Devaney also criticized the Interior Department for other ethical misjudgments, mistakes, and cover-ups. "Ethics failures on the part of senior department officials — taking the form of appearances of impropriety, favoritism and bias — have been routinely dismissed with a promise 'not to do it again,'" Devaney said. "Simply stated, short of a crime, anything goes at the highest levels of the Department of the Interior."

This comes as oil and gas companies continue to make enormous profits in a time of record-high gas prices.

NOW first reported on these royalty-avoidance tactics in a June 2006 show ("Crude Awakening"). The show also examined how members of Congress are being blamed for making sweetheart deals with Big Oil engineered to avoid the payment of royalties.

In May 2003, NOW investigated J. Stephen Griles, the former deputy secretary of the interior under President George W. Bush, who had also been a powerful lobbyist for the energy industry ("Revolving Door"). Griles resigned after being accused of inappropriately using his political position to benefit former clients.

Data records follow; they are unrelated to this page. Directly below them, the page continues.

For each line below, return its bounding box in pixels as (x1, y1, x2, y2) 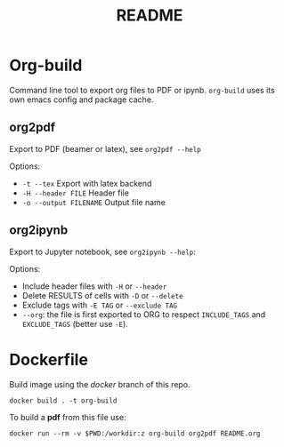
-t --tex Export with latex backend (21, 178, 152, 188)
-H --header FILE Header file (21, 188, 129, 198)
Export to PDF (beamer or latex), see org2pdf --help (9, 143, 202, 154)
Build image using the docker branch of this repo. (9, 379, 191, 389)
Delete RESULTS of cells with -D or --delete (21, 290, 184, 300)
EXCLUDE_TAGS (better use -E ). (21, 318, 129, 329)
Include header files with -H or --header (21, 281, 167, 291)
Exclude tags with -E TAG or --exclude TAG (21, 299, 178, 310)
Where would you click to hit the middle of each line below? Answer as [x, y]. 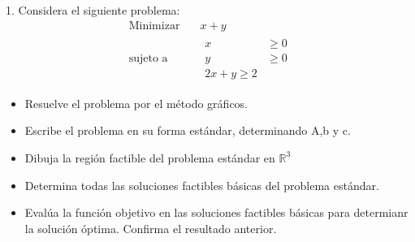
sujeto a [148, 59]
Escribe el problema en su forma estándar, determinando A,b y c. [188, 130]
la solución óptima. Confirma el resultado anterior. [151, 228]
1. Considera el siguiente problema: [93, 10]
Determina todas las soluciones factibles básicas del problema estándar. [202, 185]
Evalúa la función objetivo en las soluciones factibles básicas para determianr [216, 212]
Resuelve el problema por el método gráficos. [136, 103]
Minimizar [154, 26]
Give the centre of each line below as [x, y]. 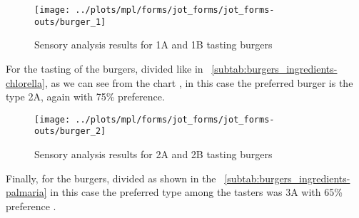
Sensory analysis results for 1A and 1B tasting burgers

In 2004, Delaney wrote that Mr. Griles was a "train wreck waiting to happen." During his testimony on Wednesday, Devaney expressed his strong disappointment that Griles' ethical breaches were dismissed or ignored by the Interior Department.

"I think the American taxpayers are losing billions of dollars," Kevin Gambrell, former director of the Federal Indian Minerals Office in Farmington, New Mexico, told NOW.